Exercise instructions: A faithful copy is required of the lines from the top of the entries through the line that contains "What Is Considered a Dental", both included, with no pictures.

Supplied material:
>>>
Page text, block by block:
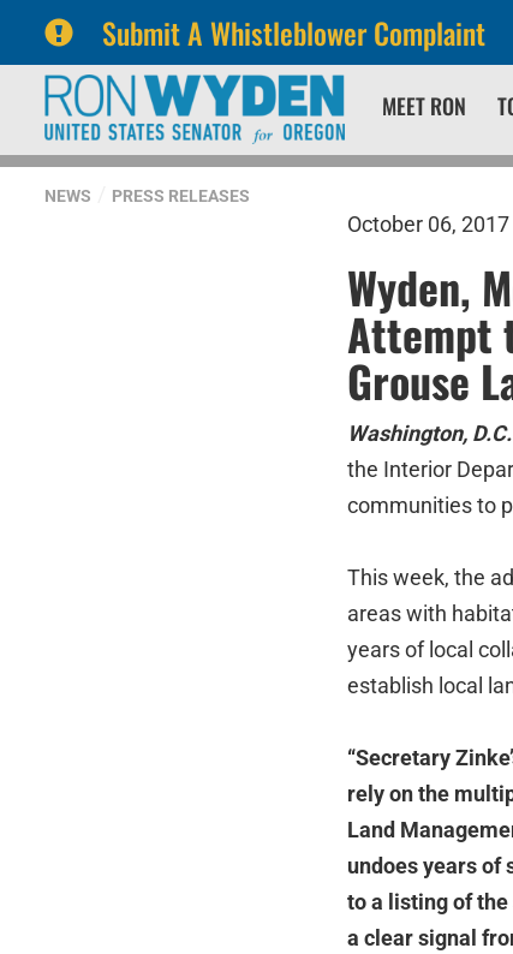
Submit A Whistleblower Complaint
primary
navigation
content
MEET RON
NEWS PRESS RELEASES
October 06, 2017
Wyden,
Attempt
Grouse
Washington, D.C.
the Interior
communities to
This week, the
areas with
years of local
establish local
“Secretary
rely on the
Land
undoes years of
to a listing of the
a clear signal
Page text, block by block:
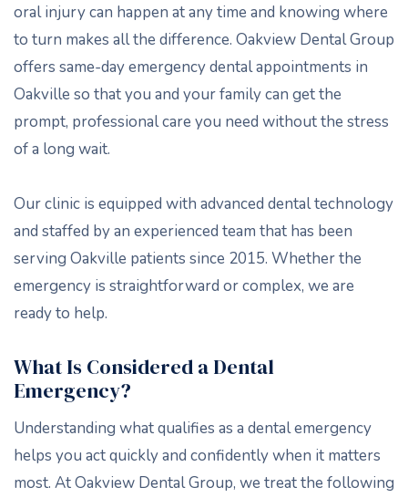
oral injury can happen at any time and knowing where
to turn makes all the difference. Oakview Dental Group
offers same-day emergency dental appointments in
Oakville so that you and your family can get the
prompt, professional care you need without the stress
of a long wait.
Our clinic is equipped with advanced dental technology
and staffed by an experienced team that has been
serving Oakville patients since 2015. Whether the
emergency is straightforward or complex, we are
ready to help.
What Is Considered a Dental
Emergency?
Understanding what qualifies as a dental emergency
helps you act quickly and confidently when it matters
most. At Oakview Dental Group, we treat the following
<<<
Task solution:
Page text, block by block:
Submit A Whistleblower Complaint
primary
navigation
content
MEET RON
NEWS PRESS RELEASES
October 06, 2017
Wyden,
Attempt
Grouse
Washington, D.C.
the Interior
communities to
This week, the
areas with
years of local
establish local
“Secretary
rely on the
Land
undoes years of
to a listing of the
a clear signal
Page text, block by block:
oral injury can happen at any time and knowing where
to turn makes all the difference. Oakview Dental Group
offers same-day emergency dental appointments in
Oakville so that you and your family can get the
prompt, professional care you need without the stress
of a long wait.
Our clinic is equipped with advanced dental technology
and staffed by an experienced team that has been
serving Oakville patients since 2015. Whether the
emergency is straightforward or complex, we are
ready to help.
What Is Considered a Dental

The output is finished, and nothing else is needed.